The other enteroviruses listed cause hand-foot-and-mouth disease, aseptic meningitis, poliomyelitis or myocarditis rather than this respiratory syndrome.
- MCQ
Which group of viruses is responsible for the severe pneumonia and acute respiratory distress syndrome of SARS, MERS and COVID-19?
- A. Alphacoronaviruses
- B. Orthomyxoviruses
- C. Pneumoviruses
- D. Adenoviruses
- E. Betacoronaviruses
Show answer
Correct answer: E
SARS-CoV, MERS-CoV and SARS-CoV-2 are all betacoronaviruses, and each can cause severe pneumonia and acute respiratory distress syndrome; the four endemic common-cold coronaviruses cause only mild upper-tract illness.
Orthomyxoviruses (influenza), pneumoviruses (RSV and human metapneumovirus) and adenoviruses are separate families.
- MCQ
Which statement about human metapneumovirus is correct?
- A. It belongs to the Picornaviridae family
- B. It infects only immunocompromised adults
- C. It is prevented by a routine infant vaccine
- D. It rarely reaches the lower respiratory tract
- E. Its illness is indistinguishable from RSV
Show answer
Correct answer: E
Human metapneumovirus causes a bronchiolitis and pneumonia clinically indistinguishable from respiratory syncytial virus (RSV), and like RSV it is a pneumovirus.

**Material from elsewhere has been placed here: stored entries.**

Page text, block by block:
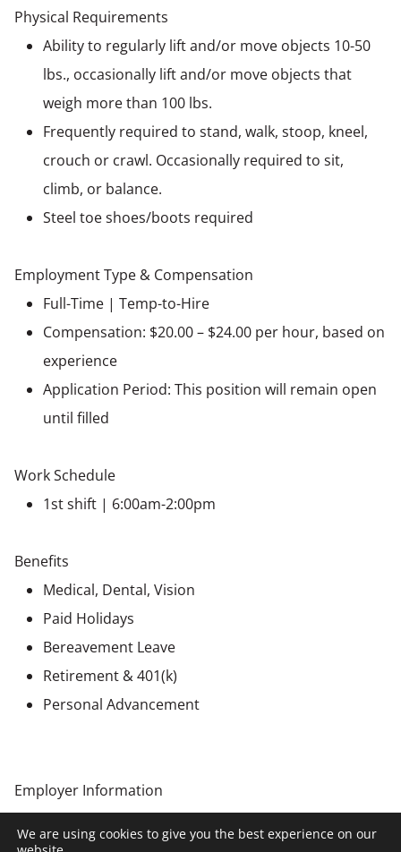
Physical Requirements
Ability to regularly lift and/or move objects 10-50
lbs., occasionally lift and/or move objects that
weigh more than 100 lbs.
Frequently required to stand, walk, stoop, kneel,
crouch or crawl. Occasionally required to sit,
climb, or balance.
Steel toe shoes/boots required
Employment Type & Compensation
Full-Time | Temp-to-Hire
Compensation: $20.00 – $24.00 per hour, based on
experience
Application Period: This position will remain open
until filled
Work Schedule
1st shift | 6:00am-2:00pm
Benefits
Medical, Dental, Vision
Paid Holidays
Bereavement Leave
Retirement & 401(k)
Personal Advancement
Employer Information
This position is being recruited by NCW on behalf of a
client company. All hiring decisions will be made by the
We are using cookies to give you the best experience on our

It affects immunocompetent young children, chiefly the lower tract, and there is no licensed vaccine.
- MCQ
Which virus causes most cases of bronchiolitis in infants?
- A. Human metapneumovirus
- B. Parainfluenza virus type 3
- C. Respiratory syncytial virus
- D. Rhinovirus
- E. Adenovirus
Show answer
Correct answer: C
Respiratory syncytial virus causes the majority of bronchiolitis, and during its epidemic season almost all of it, being recovered from about three-quarters of admitted infants.

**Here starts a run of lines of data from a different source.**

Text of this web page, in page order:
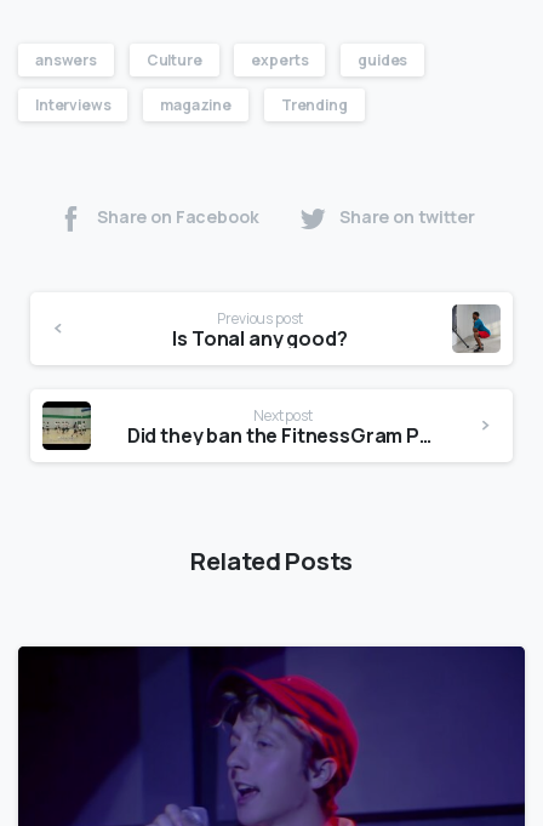
answers Culture experts guides
Interviews magazine Trending
Share on Facebook Share on twitter
Previous post
Is Tonal any good?
Next post
Did they ban the FitnessGram Pacer Test?
Related Posts

Human metapneumovirus gives an indistinguishable but generally milder illness, and parainfluenza, rhinovirus and adenovirus account for a minority.
- MCQ
Which virus is the most common cause of croup?
- A. Rhinovirus
- B. Adenovirus
- C. Influenza A virus
- D. Parainfluenza virus type 1
- E. Respiratory syncytial virus
Show answer
Correct answer: D
Parainfluenza viruses cause about three-quarters of croup, type 1 most often, and the seasonal peaks of croup follow parainfluenza activity.
Respiratory syncytial virus, influenza and adenovirus cause a minority of cases, and rhinovirus is only an occasional cause.
- MCQ
Which virus is the single most common cause of the common cold?
- A. Rhinoviruses
- B. Coronaviruses
- C. Respiratory syncytial virus
- D. Adenoviruses
- E. Influenza viruses
Show answer
Correct answer: A
Rhinoviruses cause the majority of common colds, and with more than a hundred types they are met repeatedly through life; sensitive molecular testing detects them in an even larger share of cases.
Coronaviruses account for a smaller winter share, while respiratory syncytial virus, human metapneumovirus and parainfluenza viruses each cause fewer colds still.